If you use a public restroom outside of your pristine, germ free home, it's likely that someone else has also sat on the toilet you've just sat down on. The whimsical paper rings they provide to put down on the seat are window dressing as far as I'm concerned. A little piece of paper will hardly keep you sanitized (and odds are, your purse is with you, resting on the floor). So your ass may be safe, but you're still bringing germs home with you. The Glamazon is a strong believer in the virtues of the paper toilet seatcover. I once had the chutzpah to ask her what she did when seatcovers were not provided. "Oh, I squat over the seat like a crab," she said. Yikes--thanks for that visual. That made me think of some graffiti I once saw on a bathroom wall; it said, "It's no use standing on the seat/Our live crabs can jump 50 feet." That still makes me laugh.

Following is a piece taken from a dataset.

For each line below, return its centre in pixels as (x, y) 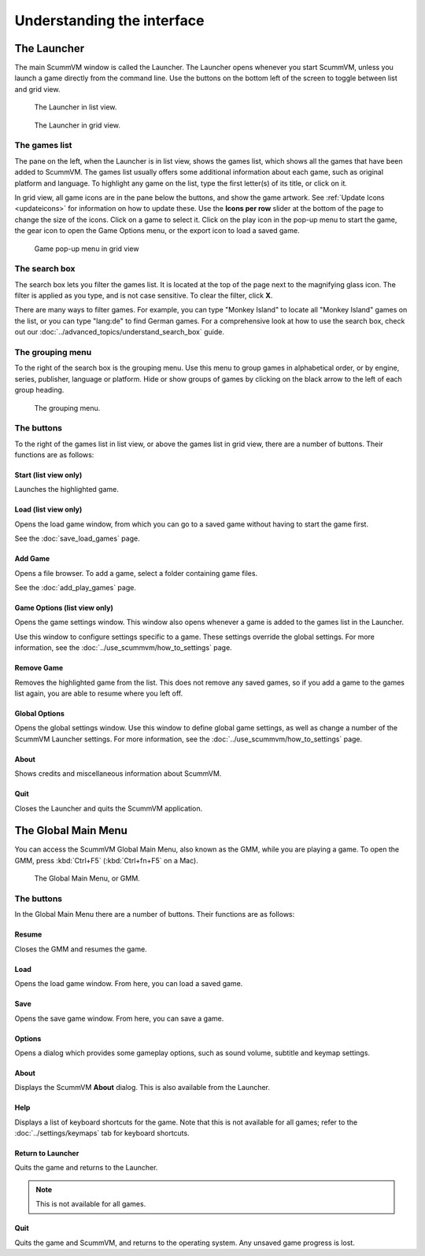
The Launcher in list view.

I have to imagine as we have evolved as human beings and well, are made of stronger stuff. We are no longer the waifish folk of earlier centuries who are carried off by cholera and typhoid. The more we encounter the mutations of germs and pollution and chemicals in our foodstuffs, we develop even stronger immunity to it. I think if you tip toe around it by popping Airborne like Altoids or wrapping all your pristine bits in plastic, you undermine the immunity you've built up. That's how I see it, anyway.